Rocketship is a national charter school network committed to ending the achievement gap. The California Bay Area region is utilizing elements of the Compass Care Model as they implement their CareCorps program. Thirteen Bay Area Rocketship elementary schools are participating in this program, with a CareCorps Coordinator assigned to each campus, supported by an Associate Director. One particular focus of the CareCorps Coordinators is building and enhancing partnerships between their schools and local nonprofit agencies in order to provide streamlined, holistic case management support to families. Some funding for this program comes for a grant through the California Community Schools Partnership Program (CA Dept of Education).

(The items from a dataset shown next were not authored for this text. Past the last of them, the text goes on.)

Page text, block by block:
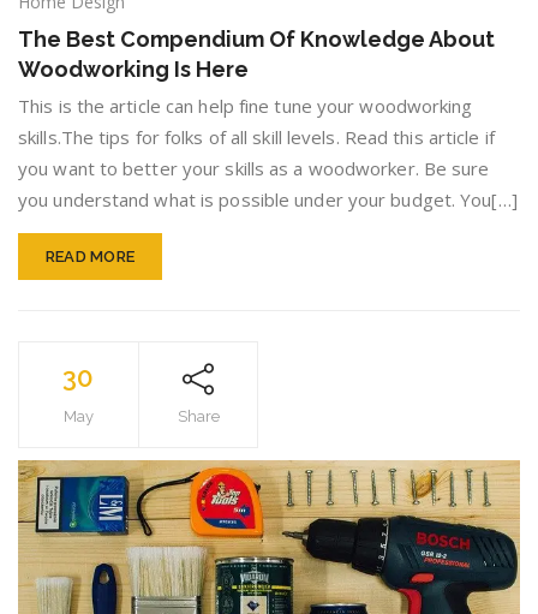
Is
Here
The Best Compendium Of Knowledge About
Woodworking Is Here
This is the article can help fine tune your woodworking
skills.The tips for folks of all skill levels. Read this article if
you want to better your skills as a woodworker. Be sure
you understand what is possible under your budget. You[…]
READ MORE
30
May Share
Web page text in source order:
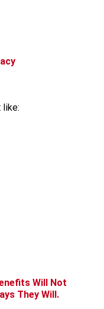
like:
Will Not
They Will.
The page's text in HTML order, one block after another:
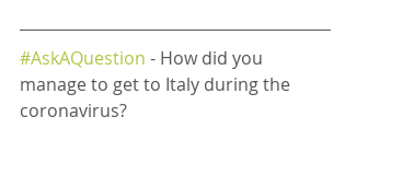
#AskAQuestion - How did you
manage to get to Italy during the
coronavirus?
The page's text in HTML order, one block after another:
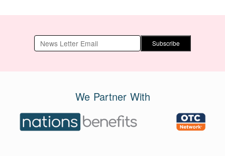
Subscribe
We Partner With
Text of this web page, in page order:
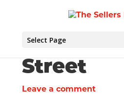
Select Page
5720
Street
Leave a comment
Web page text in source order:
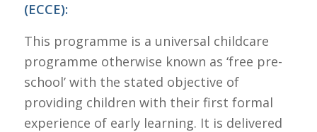
(ECCE):
This programme is a universal childcare
programme otherwise known as ‘free pre-
school’ with the stated objective of
providing children with their first formal
experience of early learning. It is delivered
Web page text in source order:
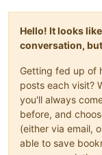
Hello! It looks
conversation,
Getting fed up of
posts each visit?
you'll always
before, and
(either via email,
able to save
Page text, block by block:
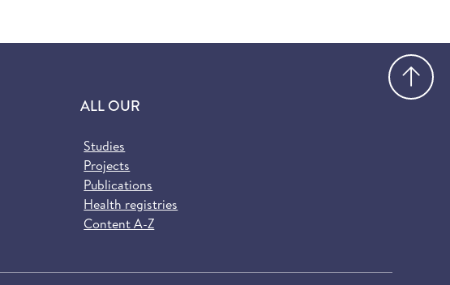
ALL OUR
Studies
Projects
Publications
Health registries
Content A-Z

Seneca has been a leading Wraparound provider in California for more than 21 years since establishing one of the first Wraparound programs in the state in 1997. Seneca partners with behavioral health, child welfare, and juvenile justice departments across California, implementing its Wraparound model focused on enhancing youth safety, permanency, and wellbeing through Wraparound and Full-Service Partnership (FSP) programs for vulnerable youth and families. Seneca also partners with schools throughout California and in Washington state through our Unconditional Education partnerships which help ensure that all students receive the support they need to achieve ongoing and sustained educational success. Seneca is supporting the Valor and Rocketship partnerships with program design, training, and ongoing consultation for the service providers and Team Directors.

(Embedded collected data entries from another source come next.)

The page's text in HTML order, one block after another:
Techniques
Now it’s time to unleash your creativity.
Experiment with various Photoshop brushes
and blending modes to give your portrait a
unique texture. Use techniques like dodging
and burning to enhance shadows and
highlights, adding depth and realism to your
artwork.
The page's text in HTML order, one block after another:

Being a part of the design and early implementation of this new model through this pilot year has been tremendously inspiring. Finding remedies to chronic absenteeism is one of the most critical and challenging tasks we face at the crossroads of education, community wellness, mental health, and equity work. Our programs have many stories of early success. A mother shared the following appreciation: “This program is the answer to my prayers. I wish something like this could have been in place for my oldest son who did not get the support he needed to complete high school.” Of course, in addition to our success stories, we also have some students and families on our caseloads who are still struggling greatly to achieve consistent attendance. Our teams will continue learning through every step of this initial implementation year, striving to more effectively partner with students and families, ever-striving to promote the mission of #EveryStudentEveryDay - attending school, accessing learning, increasing their opportunities.
We were excited to present our work at the California Mental Health Advocacy for Children and Youth (CMHACY) Conference on April 28th in Pacific Grove, CA.
Through our partnership with Oakland Unified School District (OUSD) and Alameda County Behavioral Health, we have been honored to partner with Burckhalter Elementary School since the 2019-20 school year.
Burckhalter is located on a beautiful campus in East Oakland where students are supported to thrive in academics, arts, after-school programs, and community connections. The school benefits from the strong, experienced leadership of Principal Geathers and a well-established Coordination of Services Team (COST) led by Ms. Mack that works to make sure student support needs are effectively met.